MySQL – Regular Expressions
MySQL supports various types of pattern matching operations to retrieve filtered result-sets from huge database tables. In previous chapters, we have already learned about the LIKE operator for pattern matching. In this chapter, we will see another pattern matching operation based on regular expressions.
MySQL Regular Expressions
A regular expression is loosely defined as a sequence of characters that represent a pattern in an input text. It is used to locate or replace text strings using some patterns; this pattern can either be a single character, multiple characters or words, etc.
MySQL implements regular expression support using International Components for Unicode (ICU), which provides full Unicode support and is multi-byte safe.
In MySQL, it is a powerful way to perform a complex search operations in a database to retrieve desired content.

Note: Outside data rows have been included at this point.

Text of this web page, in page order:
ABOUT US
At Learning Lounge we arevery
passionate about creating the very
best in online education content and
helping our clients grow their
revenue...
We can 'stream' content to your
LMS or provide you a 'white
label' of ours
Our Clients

And unlike the LIKE operator, the regular expressions are not restricted on search patterns (like % and _) as they use several other meta characters to expand the flexibility and control during pattern matching. This is performed using the REGEXP operator.
Syntax
Following is the basic syntax of the REGEXP operator in MySQL −
expression REGEXP pattern
Patterns used with REGEXP
Following is the table of pattern, which can be used along with the REGEXP operator.

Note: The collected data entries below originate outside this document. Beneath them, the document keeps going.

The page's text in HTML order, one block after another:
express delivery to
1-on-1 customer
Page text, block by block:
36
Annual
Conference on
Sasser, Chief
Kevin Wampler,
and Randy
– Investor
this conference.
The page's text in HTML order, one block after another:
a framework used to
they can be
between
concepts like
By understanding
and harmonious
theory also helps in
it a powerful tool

Pattern | What the pattern matches |
---|---|
^ | Beginning of string |
$ | End of string |
. | Any single character |
[…] | Any character listed between the square brackets |
[^…] | Any character not listed between the square brackets |
p1|p2|p3 | Alternation; matches any of the patterns p1, p2, or p3 |
* | Zero or more instances of preceding element |
+ | One or more instances of preceding element |
{n} | n instances of preceding element |
{m,n} | m through n instances of preceding element |
[A-Z] | Any uppercase letter |
[a-z] | Any lowercase letter |
[0-9] | Any digit (from 0 to 9) |
[[:<:]] | Beginning of words |
[[:>:]] | Ending of words |
[:class:] | A character class, i.e. use [:alpha:] to match letters from the alphabet |
Examples
The following example demonstrates the usage of some patterns mentioned in the table above, along with the REGEXP operator. For that, we are first creating a database table to perform the search on.

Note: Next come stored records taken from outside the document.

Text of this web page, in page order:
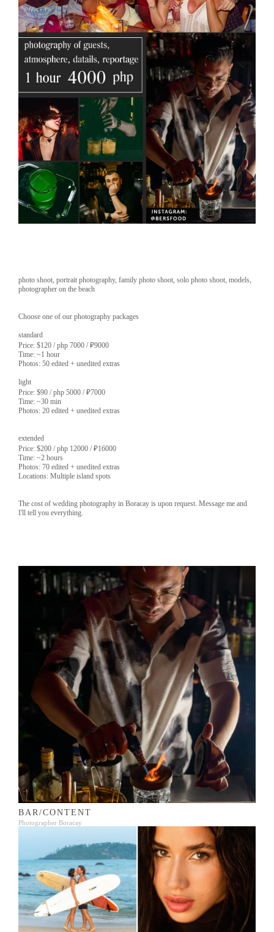
photo shoot, portrait photography, family photo shoot, solo photo shoot, models,
photographer on the beach
Choose one of our photography packages
standard
Price: $120 / php 7000 / ₽9000
Time: ~1 hour
Photos: 50 edited + unedited extras
light
Price: $90 / php 5000 / ₽7000
Time: ~30 min
Photos: 20 edited + unedited extras
extended
Price: $200 / php 12000 / ₽16000
Time: ~2 hours
Photos: 70 edited + unedited extras
Locations: Multiple island spots
The cost of wedding photography in Boracay is upon request. Message me and
I'll tell you everything.
BAR/CONTENT
Photographer Boracay

Assume we are creating a table called CUSTOMERS using the following query −
CREATE TABLE CUSTOMERS ( ID INT AUTO_INCREMENT, NAME VARCHAR(20) NOT NULL, AGE INT NOT NULL, ADDRESS CHAR (25), SALARY DECIMAL (18, 2), PRIMARY KEY (ID) );
Now, insert some values into it using the INSERT statements given below −
INSERT INTO CUSTOMERS (ID,NAME,AGE,ADDRESS,SALARY) VALUES (1, ''Ramesh'', 32, ''Ahmedabad'', 2000.00 ), (2, ''Khilan'', 25, ''Delhi'', 1500.00 ), (3, ''Kaushik'', 23, ''Kota'', 2000.00 ), (4, ''Chaitali'', 25, ''Mumbai'', 6500.00 ), (5, ''Hardik'', 27, ''Bhopal'', 8500.00 ), (6, ''Komal'', 22, ''Hyderabad'', 4500.00 ), (7, ''Muffy'', 24, ''Indore'', 10000.00 );
Execute the following query to display all the records present in above created table −
SELECT * FROM CUSTOMERS;
Following are the records present in CUSTOMERS table −
ID | NAME | AGE | ADDRESS | SALARY |
---|---|---|---|---|
1 | Ramesh | 32 | Ahmedabad | 2000.00 |
2 | Khilan | 25 | Delhi | 1500.00 |
3 | Kaushik | 23 | Kota | 2000.00 |
4 | Chaitali | 25 | Mumbai | 6500.00 |
5 | Hardik | 27 | Bhopal | 8500.00 |
6 | Komal | 22 | Hyderabad | 4500.00 |
7 | Muffy | 24 | Indore | 10000.00 |
REGEXP with Patterns −
Now, we are finding all the records in the CUSTOMERS table whose name starts with ”k” −
SELECT * FROM CUSTOMERS WHERE NAME REGEXP ''^k
Executing the query above will produce the following output −
ID | NAME | AGE | ADDRESS | SALARY |
---|---|---|---|---|
2 | Khilan | 25 | Delhi | 1500.00 |
3 | Kaushik | 23 | Kota | 2000.00 |
6 | Komal | 22 | Hyderabad | 4500.00 |
The following query retrieves all records in CUSTOMERS table whose name ends with ”sh” −
SELECT * FROM CUSTOMERS WHERE NAME REGEXP ''sh$
Executing the query above will produce the following output −
ID | NAME | AGE | ADDRESS | SALARY |
---|---|---|---|---|
1 | Ramesh | 32 | Ahmedabad | 2000.00 |
Here, we are retrieving all the records whose name contain ”sh” −
SELECT * FROM CUSTOMERS WHERE NAME REGEXP ''sh
As we can see the output, there are only two names that contain ”sh”.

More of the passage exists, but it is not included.